===== Records shown

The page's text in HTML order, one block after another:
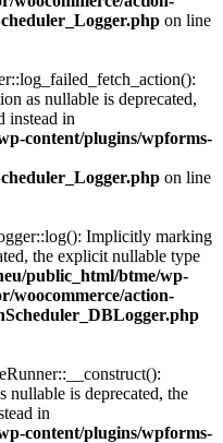
on line
as nullable is deprecated,
instead in
content/plugins/wpforms-
on line
Implicitly marking
the explicit nullable type
public_html/btme/wp-
woocommerce/action-
nullable is deprecated, the
in
content/plugins/wpforms-
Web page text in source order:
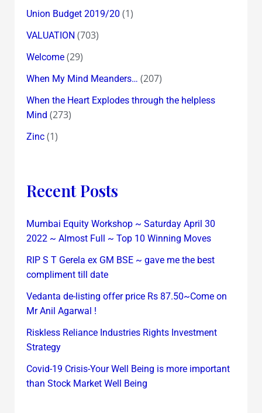
Union Budget 2019/20 (1)
VALUATION (703)
Welcome(29)
When My Mind Meanders… (207)
When the Heart Explodes through the helpless
Mind (273)
Zinc(1)
Recent Posts
Mumbai Equity Workshop ~ Saturday April 30
2022 ~ Almost Full ~ Top 10 Winning Moves
RIP S T Gerela ex GM BSE ~ gave me the best
compliment till date
Vedanta de-listing offer price Rs 87.50~Come on
Mr Anil Agarwal !
Riskless Reliance Industries Rights Investment
Strategy
Covid-19 Crisis-Your Well Being is more important
than Stock Market Well Being
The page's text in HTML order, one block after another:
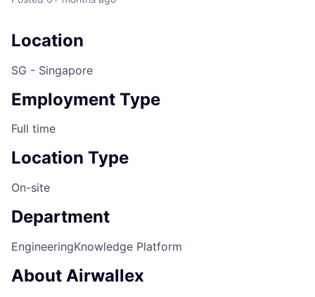
Location
SG - Singapore
Employment Type
Full time
Location Type
On-site
Department
EngineeringKnowledge Platform
About Airwallex
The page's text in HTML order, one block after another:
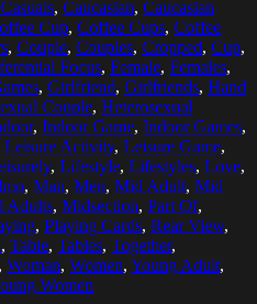
Casuals, Caucasian, Caucasian
Cup, Coffee Cups, Coffee
, Couple, Couples, Cropped, Cup,
Focus, Female, Females,
, Girlfriend, Girlfriends, Hand
Couple, Heterosexual
, Indoor Game, Indoor Games,
Leisure Activity, Leisure Game,
, Lifestyle, Lifestyles, Love,
, Man, Men, Mid Adult, Mid
Adults, Midsection, Part Of,
, Playing Cards, Rear View,
, Table, Tables, Together,
, Woman, Women, Young Adult,
Women
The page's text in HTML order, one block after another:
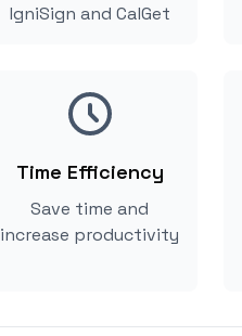
IgniSign and CalGet
Time Efficiency
Save time and
increase productivity
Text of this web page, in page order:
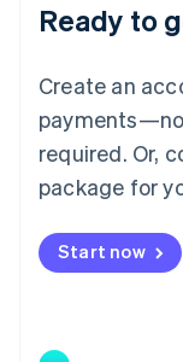
Ready to
Create an
required. Or,
package for
Start now
English
Luxembourg
Mainland
简体中文
Malaysia
English 简体中文
Malta
Mexico
EspañolEnglish
Netherlands
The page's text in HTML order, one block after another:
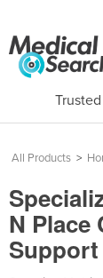
All Products >
N Place
Support
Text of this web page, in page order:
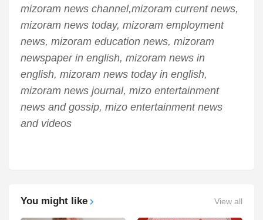
mizoram news channel,mizoram current news,
mizoram news today, mizoram employment
news, mizoram education news, mizoram
newspaper in english, mizoram news in
english, mizoram news today in english,
mizoram news journal, mizo entertainment
news and gossip, mizo entertainment news
and videos
You might like View all
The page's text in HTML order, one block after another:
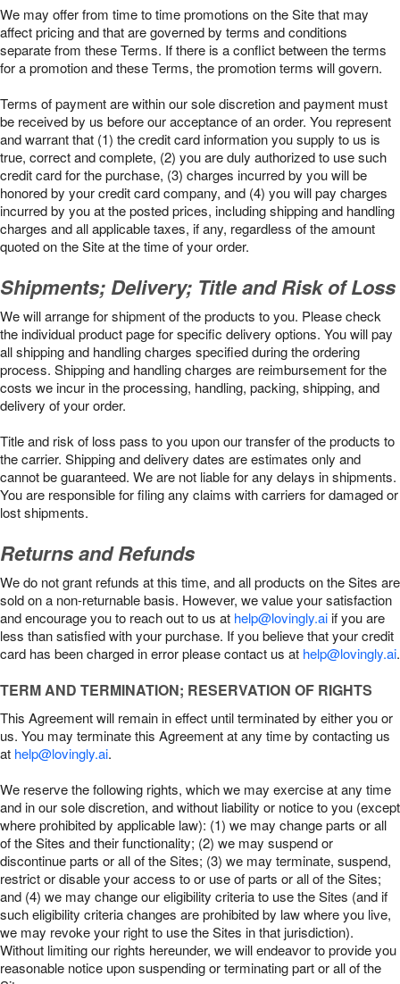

==========

▶ _Task brief_: Repeat the entries exactly as they are given, leaving out each image.

▶ _Task response_:
The page's text in HTML order, one block after another:
on line
as nullable is deprecated,
instead in
content/plugins/wpforms-
on line
Implicitly marking
the explicit nullable type
public_html/btme/wp-
woocommerce/action-
nullable is deprecated, the
in
content/plugins/wpforms-
Web page text in source order:
Union Budget 2019/20 (1)
VALUATION (703)
Welcome(29)
When My Mind Meanders… (207)
When the Heart Explodes through the helpless
Mind (273)
Zinc(1)
Recent Posts
Mumbai Equity Workshop ~ Saturday April 30
2022 ~ Almost Full ~ Top 10 Winning Moves
RIP S T Gerela ex GM BSE ~ gave me the best
compliment till date
Vedanta de-listing offer price Rs 87.50~Come on
Mr Anil Agarwal !
Riskless Reliance Industries Rights Investment
Strategy
Covid-19 Crisis-Your Well Being is more important
than Stock Market Well Being
The page's text in HTML order, one block after another:
Location
SG - Singapore
Employment Type
Full time
Location Type
On-site
Department
EngineeringKnowledge Platform
About Airwallex
The page's text in HTML order, one block after another:
Casuals, Caucasian, Caucasian
Cup, Coffee Cups, Coffee
, Couple, Couples, Cropped, Cup,
Focus, Female, Females,
, Girlfriend, Girlfriends, Hand
Couple, Heterosexual
, Indoor Game, Indoor Games,
Leisure Activity, Leisure Game,
, Lifestyle, Lifestyles, Love,
, Man, Men, Mid Adult, Mid
Adults, Midsection, Part Of,
, Playing Cards, Rear View,
, Table, Tables, Together,
, Woman, Women, Young Adult,
Women
The page's text in HTML order, one block after another:
IgniSign and CalGet
Time Efficiency
Save time and
increase productivity
Text of this web page, in page order:
Ready to
Create an
required. Or,
package for
Start now
English
Luxembourg
Mainland
简体中文
Malaysia
English 简体中文
Malta
Mexico
EspañolEnglish
Netherlands
The page's text in HTML order, one block after another:
All Products >
N Place
Support
Text of this web page, in page order:
mizoram news channel,mizoram current news,
mizoram news today, mizoram employment
news, mizoram education news, mizoram
newspaper in english, mizoram news in
english, mizoram news today in english,
mizoram news journal, mizo entertainment
news and gossip, mizo entertainment news
and videos
You might like View all
The page's text in HTML order, one block after another:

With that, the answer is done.